Merci beaucoup à tous ceux qui prendront le temps de lire tout cela et de m'aider!
EDIT: Pour rendre les choses encore plus étranges, je dois souligner que ce bug ne se produit PAS pour le même système dans 1D. Dans 1D, les deux méthodes de calcul de Nonlft
sont stables.
EDIT: J'ajoute une courte animation de ce qui arrive à la fonction h (x, y) juste avant de planter. Aussi: j'ai rapidement réécrit le code dans MATLAB, qui utilise des fonctions de transformation de Fourier rapide basées sur la bibliothèque FFTW, et le bug ne se produit PAS ... le mystère s'approfondit.

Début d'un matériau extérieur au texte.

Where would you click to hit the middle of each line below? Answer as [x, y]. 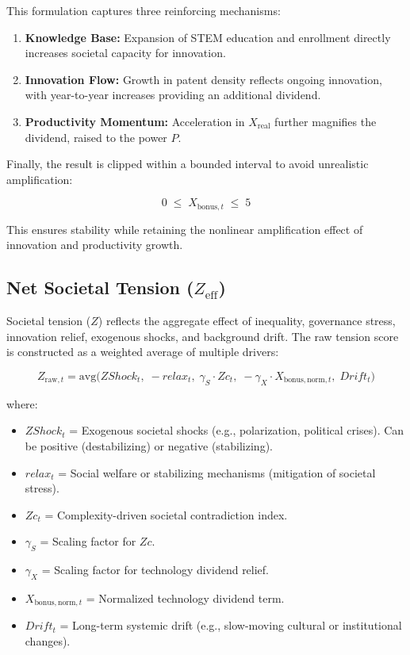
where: [22, 403]
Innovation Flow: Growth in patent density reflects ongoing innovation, [203, 79]
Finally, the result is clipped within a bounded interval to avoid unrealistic [188, 164]
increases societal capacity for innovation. [125, 53]
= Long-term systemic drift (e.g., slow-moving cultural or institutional [231, 625]
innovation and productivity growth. [95, 245]
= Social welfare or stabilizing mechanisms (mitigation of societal [217, 472]
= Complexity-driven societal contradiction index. [166, 514]
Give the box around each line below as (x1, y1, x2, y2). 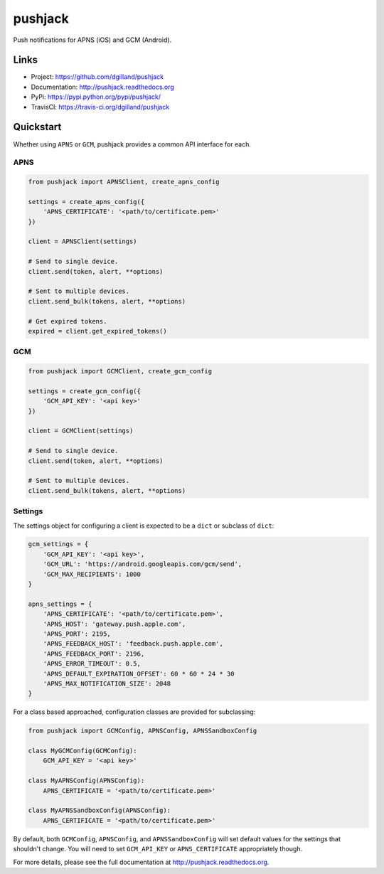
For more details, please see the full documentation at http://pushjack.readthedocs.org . (13, 858, 270, 866)
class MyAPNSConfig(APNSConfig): (28, 777, 145, 785)
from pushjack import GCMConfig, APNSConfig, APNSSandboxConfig (28, 727, 257, 735)
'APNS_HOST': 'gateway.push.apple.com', (43, 619, 186, 628)
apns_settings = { (28, 599, 92, 608)
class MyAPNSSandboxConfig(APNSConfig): (28, 806, 171, 814)
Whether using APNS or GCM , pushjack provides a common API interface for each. (13, 139, 252, 149)
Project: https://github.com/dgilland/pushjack (31, 73, 164, 81)

Je l'ai résolu !! Le problème était le calcul du terme Nonl
:
Nonl[i*Ny+j][0] = dh[i*Ny+j][0]*dh[i*Ny+j][0]*dh[i*Ny+j][0];
Nonl[i*Ny+j][1] = 0.0;
Cela doit être changé pour:
Nonl[i*Ny+j][0] = dh[i*Ny+j][0]*dh[i*Ny+j][0]*dh[i*Ny+j][0] -3.0*dh[i*Ny+j][0]*dh[i*Ny+j][1]*dh[i*Ny+j][1];
Nonl[i*Ny+j][1] = -dh[i*Ny+j][1]*dh[i*Ny+j][1]*dh[i*Ny+j][1] +3.0*dh[i*Ny+j][0]*dh[i*Ny+j][0]*dh[i*Ny+j][1];
En d'autres termes: je dois considérer dh
comme une fonction complexe (même si elle doit être réelle).

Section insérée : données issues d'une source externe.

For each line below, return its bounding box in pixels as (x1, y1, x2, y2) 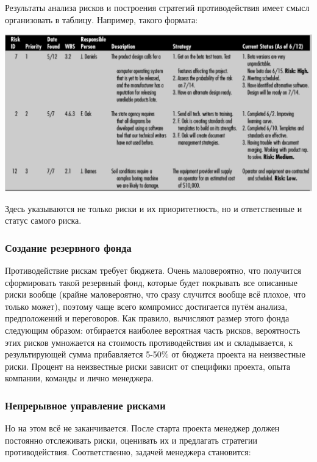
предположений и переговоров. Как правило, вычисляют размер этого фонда (5, 312, 290, 324)
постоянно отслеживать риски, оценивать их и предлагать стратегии (5, 433, 257, 446)
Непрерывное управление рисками (5, 397, 166, 413)
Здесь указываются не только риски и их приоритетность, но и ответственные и (5, 202, 302, 215)
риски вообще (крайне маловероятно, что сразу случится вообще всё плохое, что (5, 288, 306, 301)
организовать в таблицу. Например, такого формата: (5, 13, 198, 26)
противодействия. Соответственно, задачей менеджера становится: (5, 446, 251, 458)
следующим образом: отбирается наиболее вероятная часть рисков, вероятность (5, 324, 301, 337)

Fondamentalement, à cause d'erreurs d'arrondi stupides, l'IFT du FT d'une fonction réelle (dans mon cas dh
), n'est PAS purement réel , mais aura une très petite partie imaginaire. En définissant Nonl[i*Ny+j][1] = 0.0
J'ignorais complètement cette partie imaginaire. Le problème était donc que je sommais récursivement FT (dh
), dhft
, et un objet obtenu à l'aide de l'IFT (FT (dh
)), c'est Nonlft
, mais en ignorant les parties imaginaires résiduelles!

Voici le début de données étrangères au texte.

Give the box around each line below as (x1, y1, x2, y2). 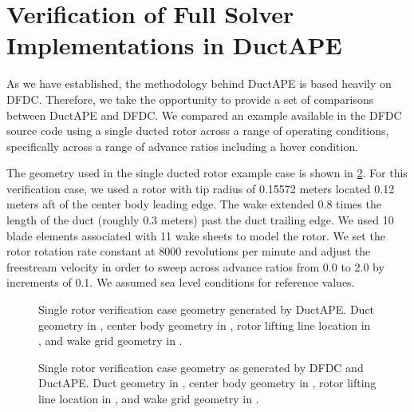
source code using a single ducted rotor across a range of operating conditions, (6, 122, 389, 139)
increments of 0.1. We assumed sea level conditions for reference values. (6, 274, 355, 291)
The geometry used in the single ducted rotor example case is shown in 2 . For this (6, 164, 408, 181)
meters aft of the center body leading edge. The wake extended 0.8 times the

Nonlft[i*Ny+j][0] = -Q2[i*Ny+j]*(Nonlft[i*Ny+j][0] -dhft[i*Ny+j][0]);
Nonlft[i*Ny+j][1] = -Q2[i*Ny+j]*(Nonlft[i*Ny+j][1] -dhft[i*Ny+j][1]);
De toute évidence, calculer Nonlft
comme dh
^ 3 -dh
puis faire
Nonlft[i*Ny+j][0] = -Q2[i*Ny+j]* Nonlft[i*Ny+j][0];
Nonlft[i*Ny+j][1] = -Q2[i*Ny+j]* Nonlft[i*Ny+j][1];
Évité le problème de faire cette somme "mixte".
Ouf ... un tel soulagement! J'aimerais pouvoir m'attribuer la prime! : P
EDIT: Je voudrais ajouter cela, avant d'utiliser le fftw_plan_dft_2d
fonctions, j'utilisais fftw_plan_dft_r2c_2d
et fftw_plan_dft_c2r_2d
(du réel au complexe et du complexe au réel), et je voyais le même bogue. Cependant, je suppose que je n'aurais pas pu le résoudre si je ne suis pas passé à fftw_plan_dft_2d
, puisque le c2r
la fonction "coupe" automatiquement la partie imaginaire résiduelle provenant de l'IFT. Si tel est le cas et que je ne manque rien, je pense que cela devrait être écrit quelque part sur le site Web de la FFTW, pour empêcher les utilisateurs de rencontrer des problèmes comme celui-ci. Quelque chose comme "r2c
et c2r
les transformations ne sont pas bonnes pour implémenter des méthodes pseudospectrales ".
EDIT: J'ai trouvé n autre SO question qui résout exactement le même problème.